■ Directions
Transcribe the entries exactly. Omit the pictures.

■ Supplied data
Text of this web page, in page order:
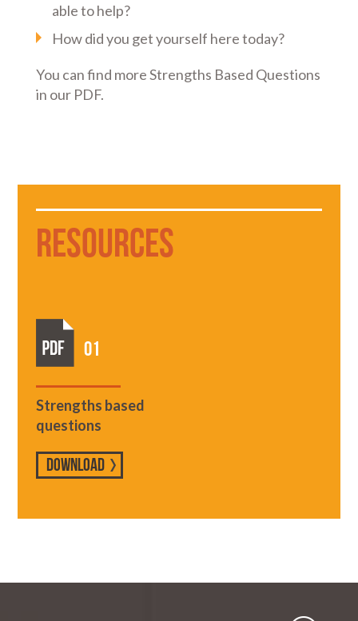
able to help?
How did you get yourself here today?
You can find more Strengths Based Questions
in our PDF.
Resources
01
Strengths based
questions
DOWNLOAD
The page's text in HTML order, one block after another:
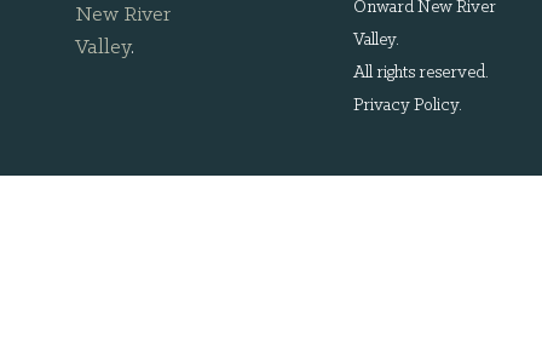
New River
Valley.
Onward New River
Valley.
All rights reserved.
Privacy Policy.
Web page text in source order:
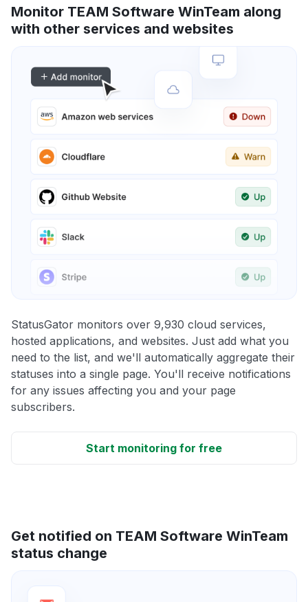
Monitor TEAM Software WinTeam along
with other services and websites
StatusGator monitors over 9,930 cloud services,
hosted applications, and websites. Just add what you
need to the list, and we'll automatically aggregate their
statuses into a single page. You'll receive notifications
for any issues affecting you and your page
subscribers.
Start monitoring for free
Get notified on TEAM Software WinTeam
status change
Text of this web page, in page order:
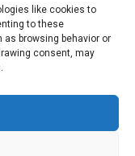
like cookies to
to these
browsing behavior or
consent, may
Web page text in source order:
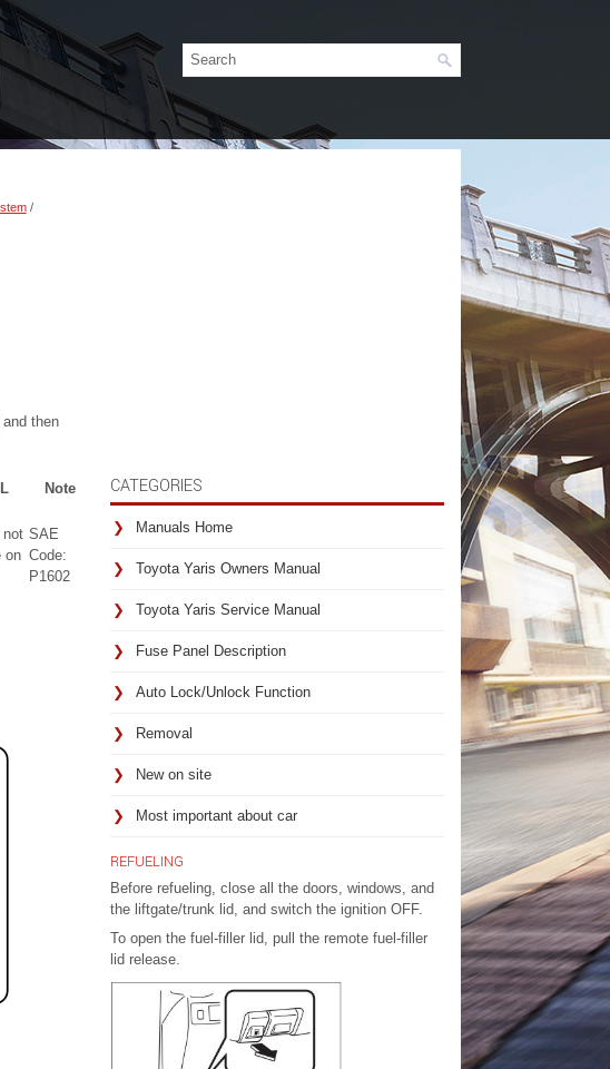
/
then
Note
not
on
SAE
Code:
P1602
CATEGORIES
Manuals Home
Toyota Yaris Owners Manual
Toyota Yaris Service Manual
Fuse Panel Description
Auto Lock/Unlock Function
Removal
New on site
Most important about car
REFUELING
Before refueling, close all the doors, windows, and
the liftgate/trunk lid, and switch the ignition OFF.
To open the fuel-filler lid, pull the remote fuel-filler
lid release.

■ Exercise answer
Text of this web page, in page order:
able to help?
How did you get yourself here today?
You can find more Strengths Based Questions
in our PDF.
Resources
01
Strengths based
questions
DOWNLOAD
The page's text in HTML order, one block after another:
New River
Valley.
Onward New River
Valley.
All rights reserved.
Privacy Policy.
Web page text in source order:
Monitor TEAM Software WinTeam along
with other services and websites
StatusGator monitors over 9,930 cloud services,
hosted applications, and websites. Just add what you
need to the list, and we'll automatically aggregate their
statuses into a single page. You'll receive notifications
for any issues affecting you and your page
subscribers.
Start monitoring for free
Get notified on TEAM Software WinTeam
status change
Text of this web page, in page order:
like cookies to
to these
browsing behavior or
consent, may
Web page text in source order:
/
then
Note
not
on
SAE
Code:
P1602
CATEGORIES
Manuals Home
Toyota Yaris Owners Manual
Toyota Yaris Service Manual
Fuse Panel Description
Auto Lock/Unlock Function
Removal
New on site
Most important about car
REFUELING
Before refueling, close all the doors, windows, and
the liftgate/trunk lid, and switch the ignition OFF.
To open the fuel-filler lid, pull the remote fuel-filler
lid release.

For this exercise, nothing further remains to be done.